> **What this task involves**
Copy all records precisely, apart from the pictures.

> **Entries shown**
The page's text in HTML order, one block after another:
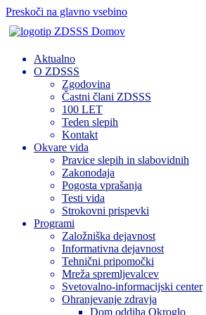
Preskoči na glavno vsebino
Domov
Aktualno
O ZDSSS
Zgodovina
Častni člani ZDSSS
100 LET
Teden slepih
Kontakt
Okvare vida
Pravice slepih in slabovidnih
Zakonodaja
Pogosta vprašanja
Testi vida
Strokovni prispevki
Programi
Založniška dejavnost
Informativna dejavnost
Tehnični pripomočki
Mreža spremljevalcev
Svetovalno-informacijski center
Ohranjevanje zdravja
Dom oddiha Okroglo
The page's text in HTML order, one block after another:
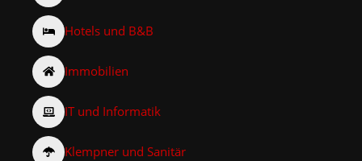
Hotels und B&B
Immobilien
IT und Informatik
Klempner und Sanitär
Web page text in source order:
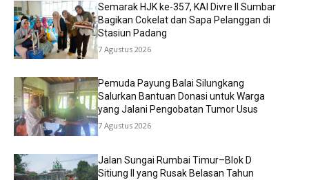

> **Exercise solution**
The page's text in HTML order, one block after another:
Preskoči na glavno vsebino
Domov
Aktualno
O ZDSSS
Zgodovina
Častni člani ZDSSS
100 LET
Teden slepih
Kontakt
Okvare vida
Pravice slepih in slabovidnih
Zakonodaja
Pogosta vprašanja
Testi vida
Strokovni prispevki
Programi
Založniška dejavnost
Informativna dejavnost
Tehnični pripomočki
Mreža spremljevalcev
Svetovalno-informacijski center
Ohranjevanje zdravja
Dom oddiha Okroglo
The page's text in HTML order, one block after another:
Hotels und B&B
Immobilien
IT und Informatik
Klempner und Sanitär
Web page text in source order:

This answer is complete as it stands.